# Extracted records:
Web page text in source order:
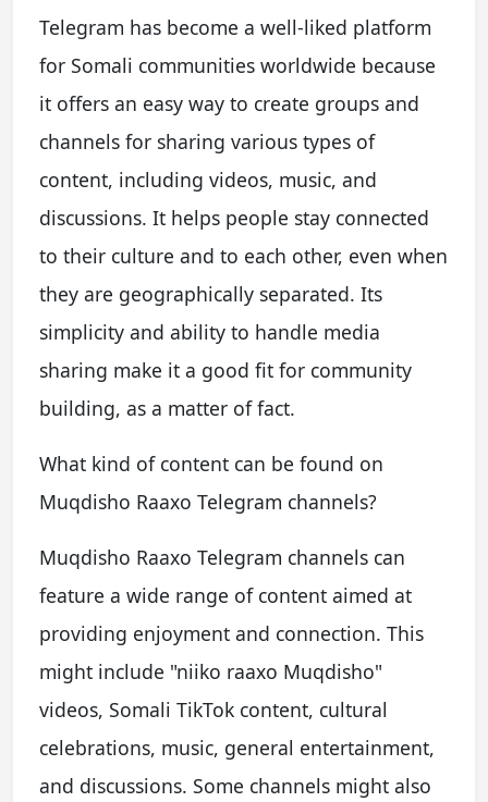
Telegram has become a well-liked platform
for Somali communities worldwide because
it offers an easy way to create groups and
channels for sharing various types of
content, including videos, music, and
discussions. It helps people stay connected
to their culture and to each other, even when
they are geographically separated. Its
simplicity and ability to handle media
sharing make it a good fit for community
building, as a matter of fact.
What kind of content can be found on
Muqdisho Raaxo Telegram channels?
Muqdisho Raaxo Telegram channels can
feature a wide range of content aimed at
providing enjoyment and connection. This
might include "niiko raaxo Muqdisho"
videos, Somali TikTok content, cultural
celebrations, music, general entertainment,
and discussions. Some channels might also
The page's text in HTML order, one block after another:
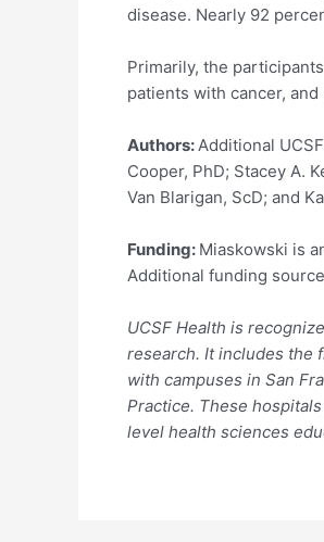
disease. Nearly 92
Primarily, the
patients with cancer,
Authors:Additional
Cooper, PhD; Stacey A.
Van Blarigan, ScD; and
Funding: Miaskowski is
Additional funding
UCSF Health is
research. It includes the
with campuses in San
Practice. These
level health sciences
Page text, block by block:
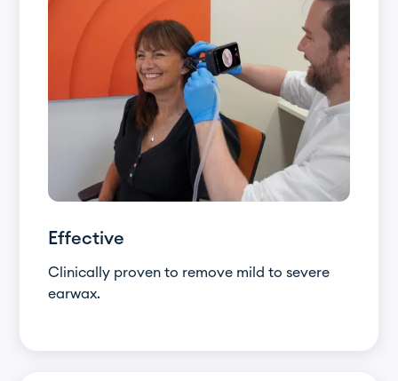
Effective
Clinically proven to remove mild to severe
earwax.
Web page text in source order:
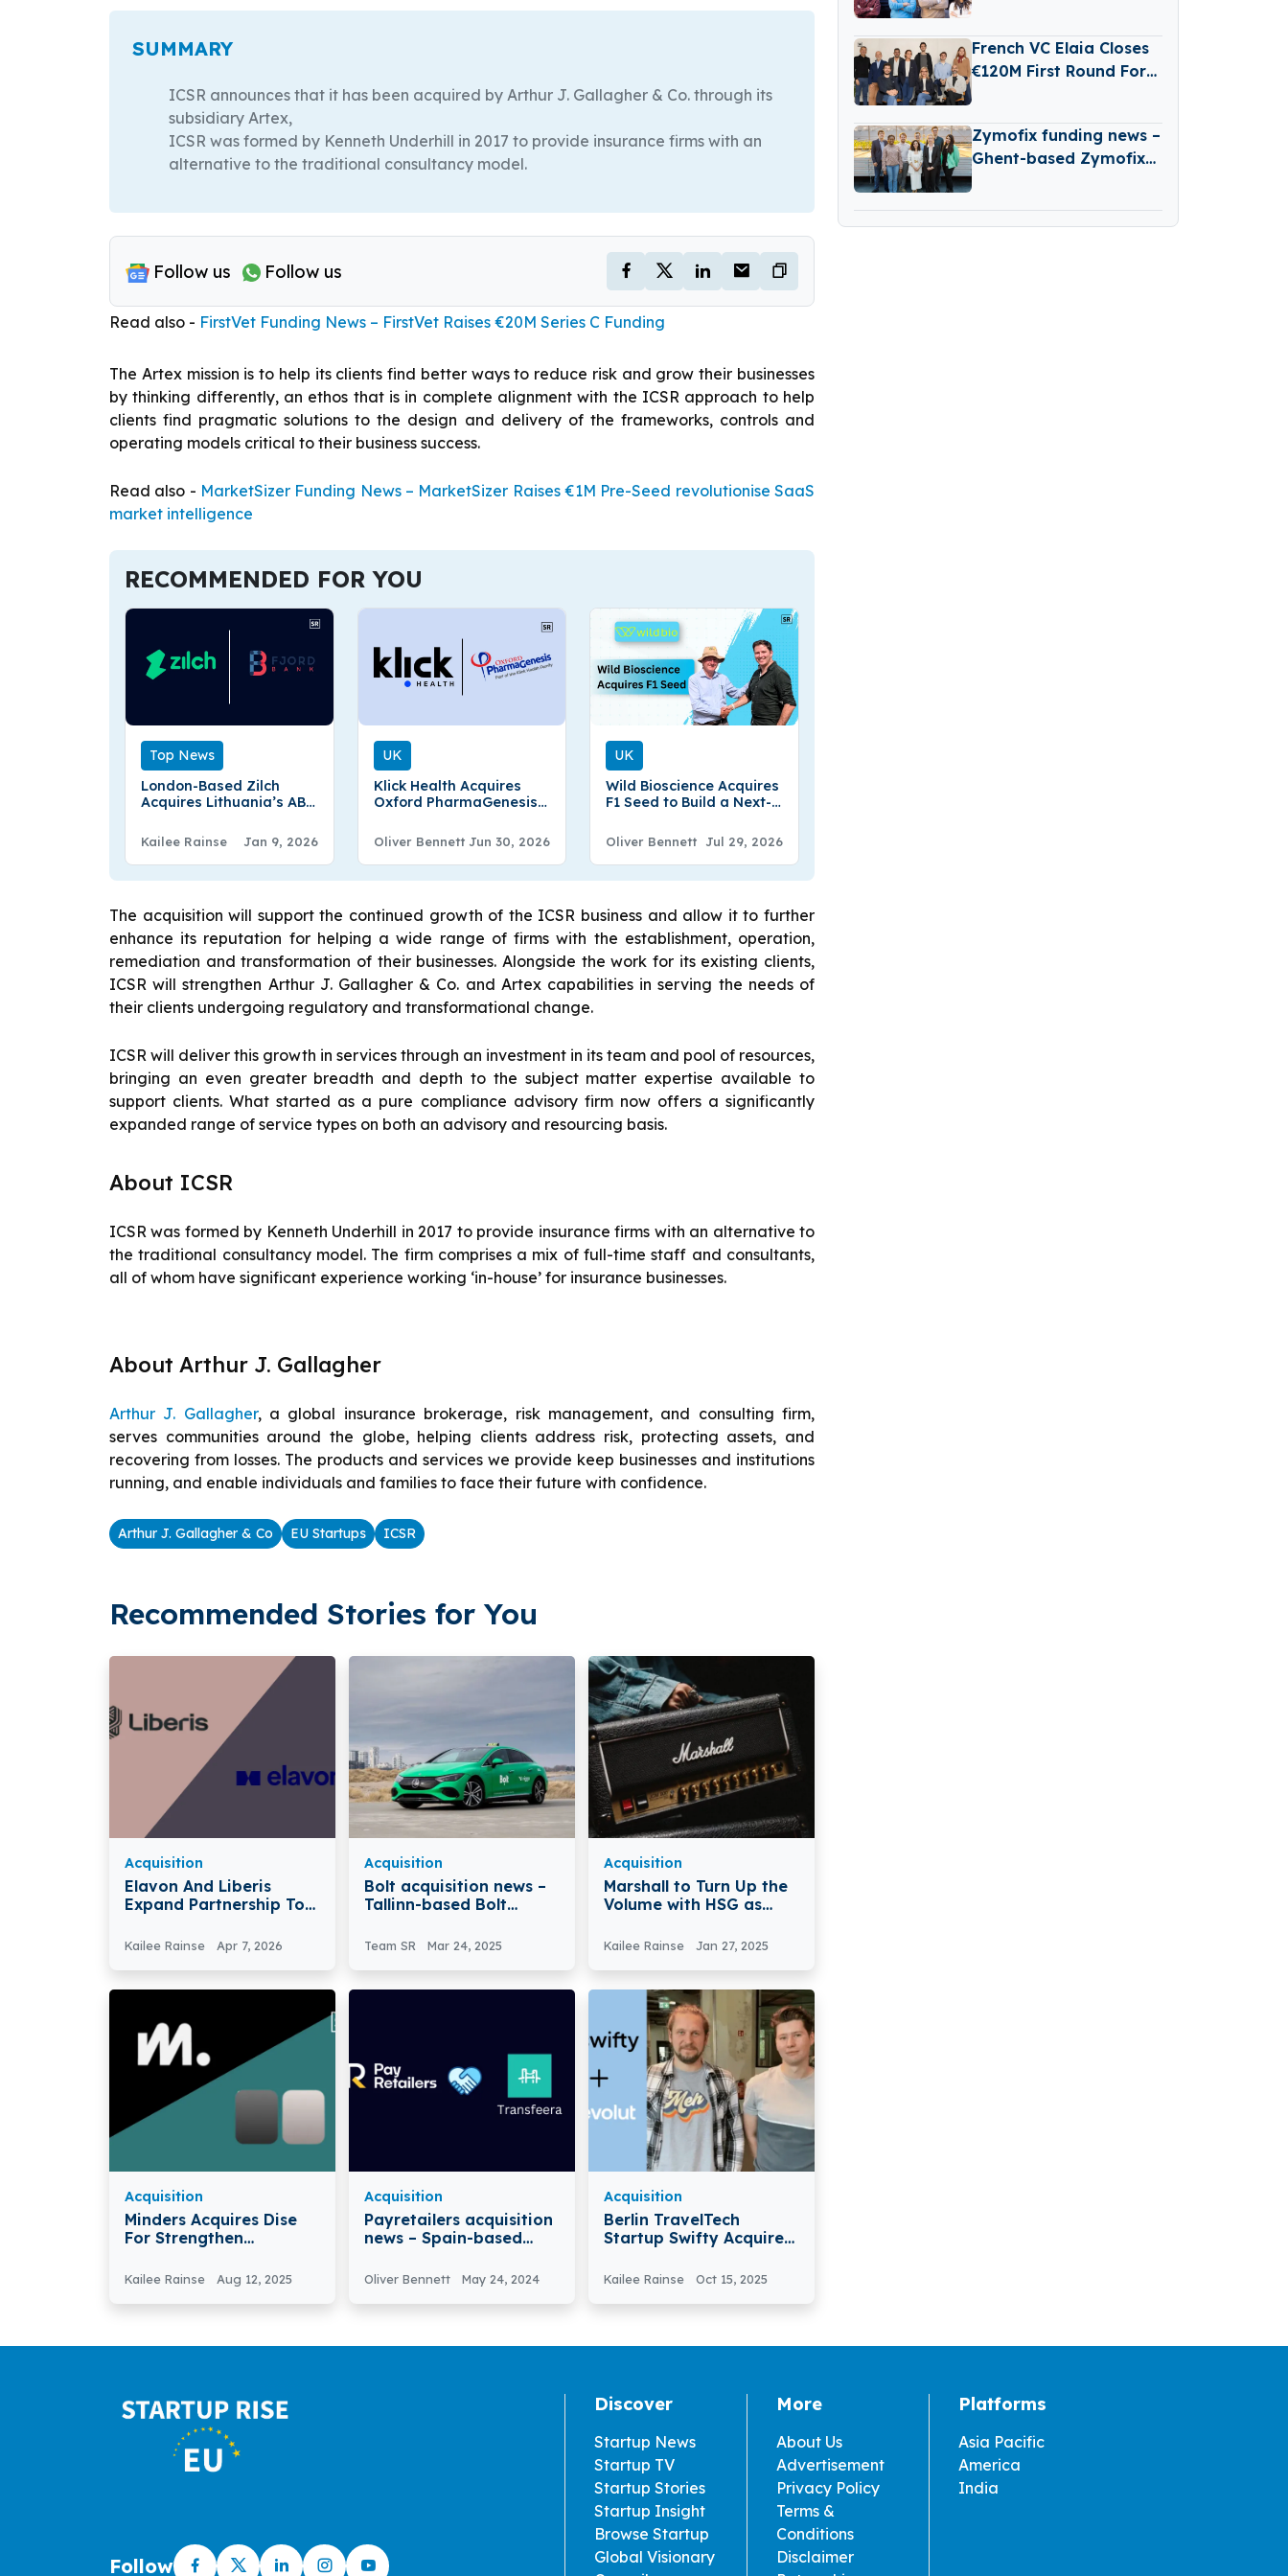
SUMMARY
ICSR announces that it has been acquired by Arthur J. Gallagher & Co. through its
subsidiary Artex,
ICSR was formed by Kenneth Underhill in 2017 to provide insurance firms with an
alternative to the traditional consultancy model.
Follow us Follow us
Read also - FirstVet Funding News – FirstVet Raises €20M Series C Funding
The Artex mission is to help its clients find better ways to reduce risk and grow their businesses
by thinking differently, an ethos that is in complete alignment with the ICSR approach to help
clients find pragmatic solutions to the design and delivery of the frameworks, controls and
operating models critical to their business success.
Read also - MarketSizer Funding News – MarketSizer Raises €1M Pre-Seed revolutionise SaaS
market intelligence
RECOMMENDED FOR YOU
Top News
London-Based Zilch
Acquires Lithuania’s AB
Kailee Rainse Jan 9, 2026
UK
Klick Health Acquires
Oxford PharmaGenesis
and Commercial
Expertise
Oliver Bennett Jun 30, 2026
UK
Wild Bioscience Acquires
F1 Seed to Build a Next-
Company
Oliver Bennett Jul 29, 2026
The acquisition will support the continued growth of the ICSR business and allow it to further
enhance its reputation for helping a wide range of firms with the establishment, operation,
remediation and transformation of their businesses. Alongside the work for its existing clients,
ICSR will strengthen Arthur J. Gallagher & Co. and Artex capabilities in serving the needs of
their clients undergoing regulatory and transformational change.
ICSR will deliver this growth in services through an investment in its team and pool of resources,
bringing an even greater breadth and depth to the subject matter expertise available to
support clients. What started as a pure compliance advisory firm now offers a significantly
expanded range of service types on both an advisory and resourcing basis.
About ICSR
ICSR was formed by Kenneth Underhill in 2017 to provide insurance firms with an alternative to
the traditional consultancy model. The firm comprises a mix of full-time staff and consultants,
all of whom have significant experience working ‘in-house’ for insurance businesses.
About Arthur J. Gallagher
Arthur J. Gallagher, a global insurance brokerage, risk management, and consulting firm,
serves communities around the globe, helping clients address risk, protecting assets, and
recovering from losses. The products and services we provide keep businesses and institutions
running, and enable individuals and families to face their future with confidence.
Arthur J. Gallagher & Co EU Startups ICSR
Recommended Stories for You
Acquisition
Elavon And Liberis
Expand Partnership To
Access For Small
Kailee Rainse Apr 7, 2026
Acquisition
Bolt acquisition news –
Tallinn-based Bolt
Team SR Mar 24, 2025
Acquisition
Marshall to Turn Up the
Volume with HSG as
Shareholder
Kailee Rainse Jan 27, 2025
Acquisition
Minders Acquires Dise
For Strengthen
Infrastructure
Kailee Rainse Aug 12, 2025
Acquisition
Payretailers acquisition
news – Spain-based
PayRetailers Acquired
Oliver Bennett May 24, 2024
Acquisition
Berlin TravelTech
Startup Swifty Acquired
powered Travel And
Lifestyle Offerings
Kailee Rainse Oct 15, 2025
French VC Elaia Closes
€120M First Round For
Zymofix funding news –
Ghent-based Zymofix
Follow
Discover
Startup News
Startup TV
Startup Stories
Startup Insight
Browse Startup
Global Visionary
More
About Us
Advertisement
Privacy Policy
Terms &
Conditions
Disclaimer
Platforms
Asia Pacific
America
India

# Exercise aim:
From the data above, pick out each line containing "might" and copy it.

# Expected output:
might include "niiko raaxo Muqdisho"
and discussions. Some channels might also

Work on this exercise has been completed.